The problems with a pre-bicycle bicycle is that it would be a terrible riding experience, and would have limited usefulness. Using a wood frame would limit its longevity. Bicycle frames need to be incredibly strong, unusually so compared to lots of other devices. There's a reason that wood bicycle frames remain a niche curiosity even today, wood just isn't strong enough due to its grain. But that's not the only problem with proto-bicycles. Another major problem is rolling resistance. If you have just a simple axle and wheel design, whether it's metal or wood the amount of friction involved will thwart the efforts of the rider and make for an unpleasant experience.
I would consider the absolute minimum feature set of a bicycle that would have more than niche usefulness to be a welded tubular steel frame and ball bearings for the wheels. Both of those are 19th century (or nearly so) inventions, which makes the bicycle a solidly 19th century device.
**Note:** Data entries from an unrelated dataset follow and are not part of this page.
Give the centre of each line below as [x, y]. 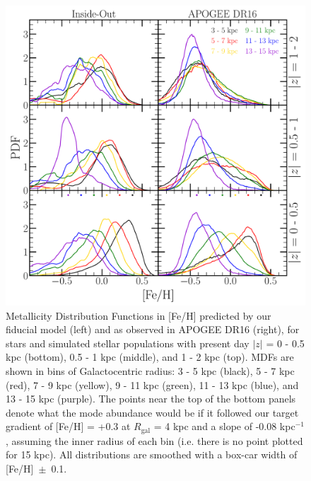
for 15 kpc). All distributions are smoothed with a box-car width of [152, 454]
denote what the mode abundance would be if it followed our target [152, 412]
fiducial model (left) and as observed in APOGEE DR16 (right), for [153, 329]
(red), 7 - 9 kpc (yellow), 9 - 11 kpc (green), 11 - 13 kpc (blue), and [152, 384]
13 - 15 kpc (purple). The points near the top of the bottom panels [151, 399]
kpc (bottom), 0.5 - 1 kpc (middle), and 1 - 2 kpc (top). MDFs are [150, 357]
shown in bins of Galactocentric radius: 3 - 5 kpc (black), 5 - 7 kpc [150, 370]
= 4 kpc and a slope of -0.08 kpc [224, 426]
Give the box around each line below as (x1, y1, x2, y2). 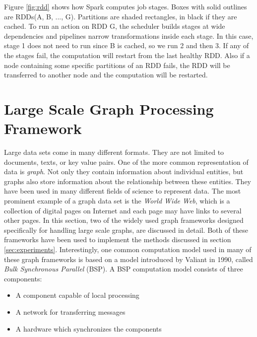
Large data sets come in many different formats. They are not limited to (4, 147, 224, 157)
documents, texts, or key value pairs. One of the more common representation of (4, 156, 249, 167)
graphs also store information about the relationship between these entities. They (4, 176, 252, 186)
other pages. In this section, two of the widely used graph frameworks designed (4, 215, 244, 225)
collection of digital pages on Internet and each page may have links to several (4, 205, 242, 215)
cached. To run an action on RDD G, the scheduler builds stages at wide (4, 21, 225, 31)
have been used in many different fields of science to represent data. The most (4, 186, 241, 196)
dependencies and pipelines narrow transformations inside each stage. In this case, (4, 30, 254, 41)
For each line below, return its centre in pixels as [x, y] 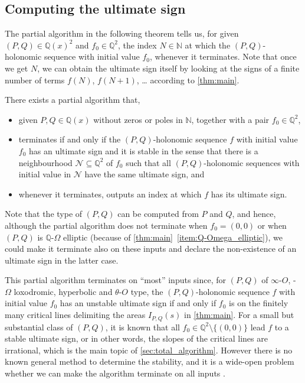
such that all [148, 162]
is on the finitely [259, 303]
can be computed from [158, 214]
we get [17, 68]
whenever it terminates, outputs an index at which [110, 194]
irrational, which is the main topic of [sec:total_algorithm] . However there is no [149, 350]
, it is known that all [142, 327]
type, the [147, 291]
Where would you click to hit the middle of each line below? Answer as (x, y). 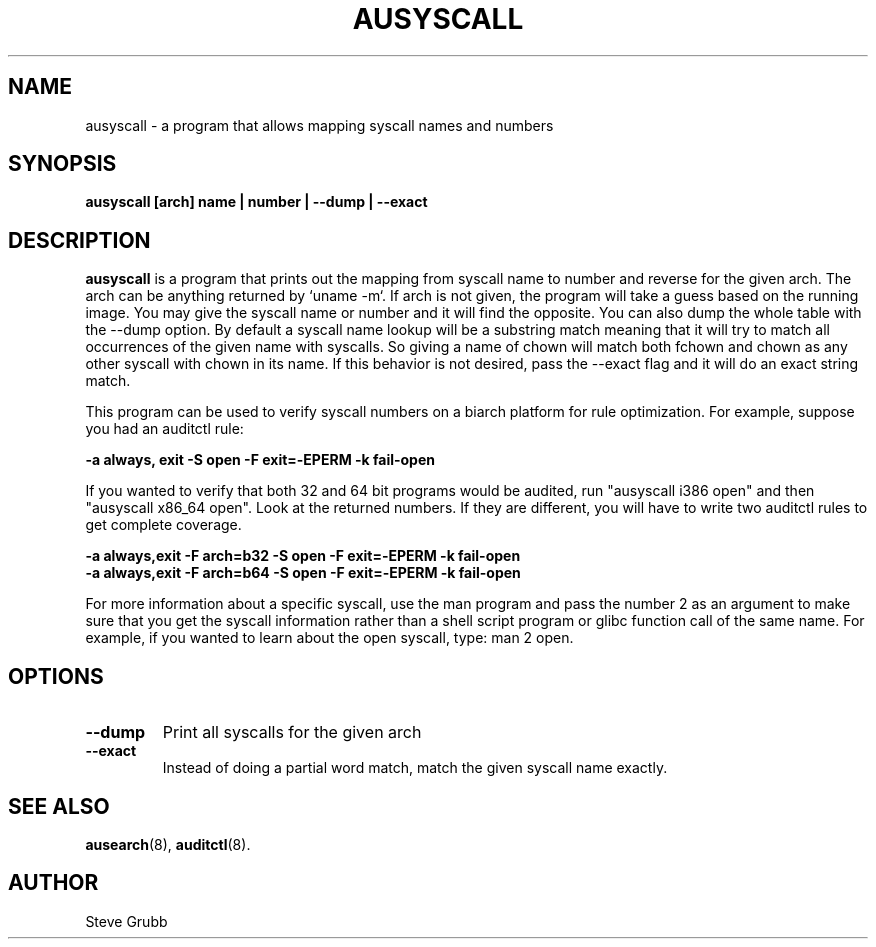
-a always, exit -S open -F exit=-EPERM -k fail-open (260, 460)
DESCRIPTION (79, 240)
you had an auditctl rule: (164, 429)
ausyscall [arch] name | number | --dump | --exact (256, 202)
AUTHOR (53, 883)
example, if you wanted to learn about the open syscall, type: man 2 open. (329, 638)
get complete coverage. (163, 525)
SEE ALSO (59, 806)
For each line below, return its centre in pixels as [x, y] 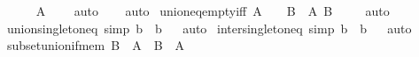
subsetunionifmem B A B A [96, 45]
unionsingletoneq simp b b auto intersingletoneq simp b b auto [209, 28]
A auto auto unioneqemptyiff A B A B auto [213, 11]
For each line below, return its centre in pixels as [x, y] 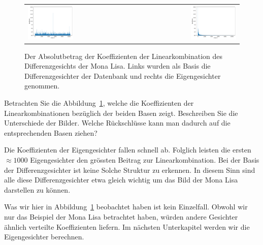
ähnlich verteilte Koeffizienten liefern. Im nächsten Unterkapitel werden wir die [127, 226]
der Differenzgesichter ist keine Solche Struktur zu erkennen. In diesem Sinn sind [130, 170]
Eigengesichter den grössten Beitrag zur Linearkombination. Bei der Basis [145, 160]
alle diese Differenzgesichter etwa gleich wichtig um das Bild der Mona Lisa [121, 180]
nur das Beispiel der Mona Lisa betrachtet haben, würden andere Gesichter [121, 216]
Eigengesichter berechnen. [44, 237]
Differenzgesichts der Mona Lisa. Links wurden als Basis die [118, 66]
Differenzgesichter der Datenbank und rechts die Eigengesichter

More reasonably, things like rubber or pneumatic tires, wire spoked wheels, and geared chain drives (all the components of the "safety bicycle") along with increasing urban populations are the major ingredients for bicycle popularity, and those too are 19th century changes.
So, realistically you don't have the core enabling technologies and societal/economic changes necessary for bicycles to be successful until the 19th century and you can't easily push that forward very much, certainly not by centuries. You could imagine creating some type of human-powered vehicle with pre-19th century technology. Maybe a tricycle with leaf spring suspension? However, the designs become more complicated and difficult the more technologies you exclude. And realistically I don't think you can get a reasonably useful vehicle without bearings.